WHAT IS EXPECTED: In the listing below, find the line holding "relationships with every" and the line holding "to pristine air, and". Write out those two lines and all lines between, exactly, and nothing more.

RECORDS FOR THIS EXERCISE:
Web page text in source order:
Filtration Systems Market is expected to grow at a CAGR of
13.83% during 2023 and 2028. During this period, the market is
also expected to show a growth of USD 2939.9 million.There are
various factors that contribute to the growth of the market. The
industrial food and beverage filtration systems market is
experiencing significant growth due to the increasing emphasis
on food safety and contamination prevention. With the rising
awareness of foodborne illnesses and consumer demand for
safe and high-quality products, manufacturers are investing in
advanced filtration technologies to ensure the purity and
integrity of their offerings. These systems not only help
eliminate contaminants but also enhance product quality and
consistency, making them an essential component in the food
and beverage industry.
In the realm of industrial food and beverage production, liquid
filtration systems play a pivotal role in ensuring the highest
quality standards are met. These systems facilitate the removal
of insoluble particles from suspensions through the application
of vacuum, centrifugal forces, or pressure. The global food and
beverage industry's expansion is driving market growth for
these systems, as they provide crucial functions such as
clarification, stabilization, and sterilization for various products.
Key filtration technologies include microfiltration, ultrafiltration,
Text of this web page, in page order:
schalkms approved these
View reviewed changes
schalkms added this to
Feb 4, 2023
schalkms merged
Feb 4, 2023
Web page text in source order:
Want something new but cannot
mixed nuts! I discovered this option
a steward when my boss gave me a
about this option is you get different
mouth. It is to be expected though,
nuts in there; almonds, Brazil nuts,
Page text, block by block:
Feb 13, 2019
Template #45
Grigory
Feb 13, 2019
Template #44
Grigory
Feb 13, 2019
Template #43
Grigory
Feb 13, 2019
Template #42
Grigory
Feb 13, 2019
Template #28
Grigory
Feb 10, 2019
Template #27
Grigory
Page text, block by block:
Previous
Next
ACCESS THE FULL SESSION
---
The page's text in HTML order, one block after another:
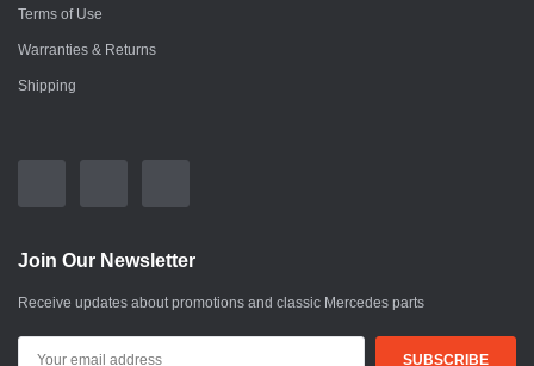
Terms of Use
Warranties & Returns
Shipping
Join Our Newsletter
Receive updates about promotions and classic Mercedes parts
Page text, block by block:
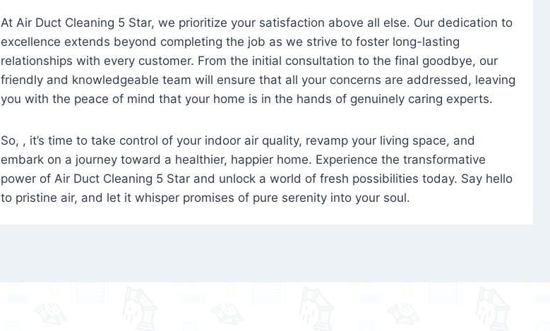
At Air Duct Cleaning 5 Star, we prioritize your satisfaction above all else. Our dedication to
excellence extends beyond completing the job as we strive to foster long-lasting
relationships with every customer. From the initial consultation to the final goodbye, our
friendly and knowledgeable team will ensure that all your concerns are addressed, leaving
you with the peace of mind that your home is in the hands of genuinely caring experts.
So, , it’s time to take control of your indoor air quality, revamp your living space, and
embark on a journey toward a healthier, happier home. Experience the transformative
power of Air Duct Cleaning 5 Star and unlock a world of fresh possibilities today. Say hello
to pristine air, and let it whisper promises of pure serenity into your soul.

COMPLETED EXERCISE:
relationships with every customer. From the initial consultation to the final goodbye, our
friendly and knowledgeable team will ensure that all your concerns are addressed, leaving
you with the peace of mind that your home is in the hands of genuinely caring experts.
So, , it’s time to take control of your indoor air quality, revamp your living space, and
embark on a journey toward a healthier, happier home. Experience the transformative
power of Air Duct Cleaning 5 Star and unlock a world of fresh possibilities today. Say hello
to pristine air, and let it whisper promises of pure serenity into your soul.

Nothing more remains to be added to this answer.